From: Lofton Henderson <lofton@rockynet.com>
Date: Thu, 15 Jan 2009 08:55:18 -0700
Message-Id: <5.1.0.14.2.20090114114154.034a7a28@localhost>
To: WebCGM WG <public-webcgm-wg@w3.org>

All --

I read Stuart's comments [1] and basically agree:  almost anything is 
theoretically possible with the companion file, but the ideas are well 
outside of the present real-world application scope of WebCGM.  For reasons 
that are mentioned by Stuart and also in the Gardner/Bulatov paper, 
real-world WebCGM's tend toward "ink on paper", rather than realizing the 
XCF potential to carry rich application semantics.

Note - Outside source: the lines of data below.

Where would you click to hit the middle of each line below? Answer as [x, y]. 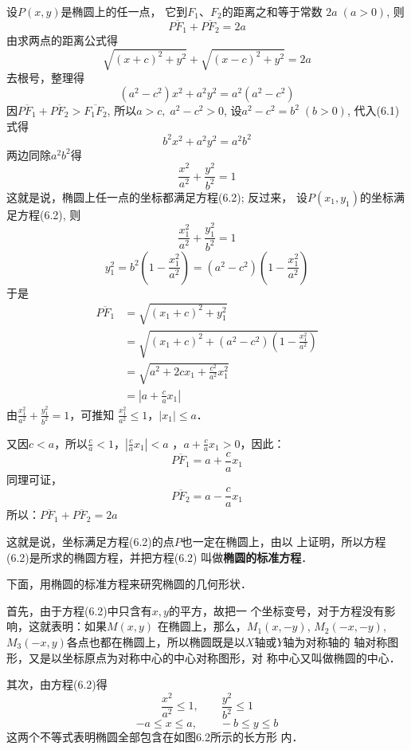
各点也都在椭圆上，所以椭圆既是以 [156, 641]
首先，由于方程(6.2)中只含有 [79, 610]
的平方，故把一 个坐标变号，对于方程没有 [276, 610]
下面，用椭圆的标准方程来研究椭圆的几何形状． [129, 584]
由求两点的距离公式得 [62, 40]
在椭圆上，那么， [202, 626]
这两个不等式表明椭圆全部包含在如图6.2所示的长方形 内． [155, 737]
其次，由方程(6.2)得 [57, 684]

[1] http://lists.w3.org/Archives/Public/public-webcgm-wg/2009Jan/0018.html

More in-line...

At 10:55 AM 11/7/2008 -0500, Al Gilman wrote:

>Reference WebCGM 2.1
>http://www.w3.org/TR/webcgm21/
>
>Reference Hypertext CG ACTION-24
>http://www.w3.org/MarkUp/CoordGroup/track/actions/24
>
>Back in September I blurted out two thoughts about WebCGM
>and accessible graphics, in a cloud of purple smoke.
>
>Lofton asked me to spell them out in an email and HCG gave
>me an action to do that.  Better late than never, here
>they are.  Still just brainstorming notions.
>
>1.  A question:  Would the XML Companion file either
>accept SVG within it

In theory, one could put SVG statements into the XCF, in a new private 
namespace.  Correct?

In practice, I think it might prove tedious.  But I'm also wondering, why 
would one put SVG within WebCGM XCF?  If we are talking about actual SVG 
graphical statements, then we might be crossing the line for what the XCF 
was intended.  (XCF has some limited style editing aimed at the WebCGM 
instance, but it does NOT contain new graphics, and I think it should not.)

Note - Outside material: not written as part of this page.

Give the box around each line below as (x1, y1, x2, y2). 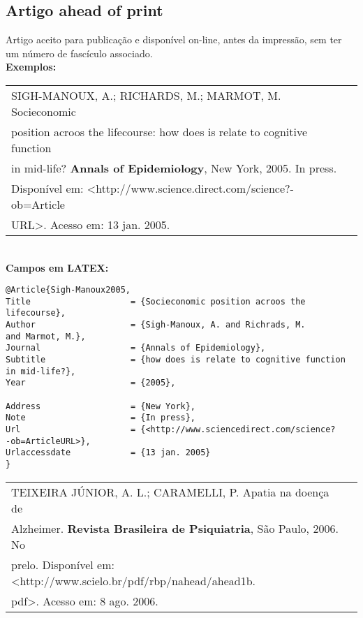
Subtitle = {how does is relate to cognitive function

Okay, so maybe we're talking about the annotation stuff per the 
Gardner/Bulatov paper?  As I read that paper, one chapter seems most relevant:

[2] 
http://www.svgopen.org/2004/papers/SVGOpen2004MakingGraphicsAccessible/#S2.

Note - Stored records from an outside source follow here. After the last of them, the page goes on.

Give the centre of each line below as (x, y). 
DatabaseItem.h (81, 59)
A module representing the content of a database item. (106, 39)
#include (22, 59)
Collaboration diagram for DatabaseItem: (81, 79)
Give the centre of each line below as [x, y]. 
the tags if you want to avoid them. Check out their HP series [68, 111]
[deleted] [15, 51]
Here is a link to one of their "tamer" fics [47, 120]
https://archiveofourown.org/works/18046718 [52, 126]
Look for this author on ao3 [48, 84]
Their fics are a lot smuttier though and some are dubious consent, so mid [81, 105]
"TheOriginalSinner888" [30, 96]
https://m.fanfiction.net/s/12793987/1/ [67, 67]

What I'm seeing here is that the graphic, if well structured, should then 
be annotated to make it accessible.  Most of the rest of this paper, AFAIK, 
is about the very clever braille-like embossing output technology.

So ... why use SVG annotation?  As we pointed out in appendix E [3], WebCGM 
has the sorts of titling and descriptive elements that one can use for 
accessibility annotation:

[3] 
http://www.w3.org/TR/2008/WD-webcgm21-20080917/WebCGM21-Appendix.html#webcgm_accessibility-content

Summary:  don't put graphics in XCF, SVG or otherwise; and WebCGM/XCF 
already contain sufficient annotative functionality to do the sorts of 
accessibility support things that I'm seeing in Gardner/Bulatov.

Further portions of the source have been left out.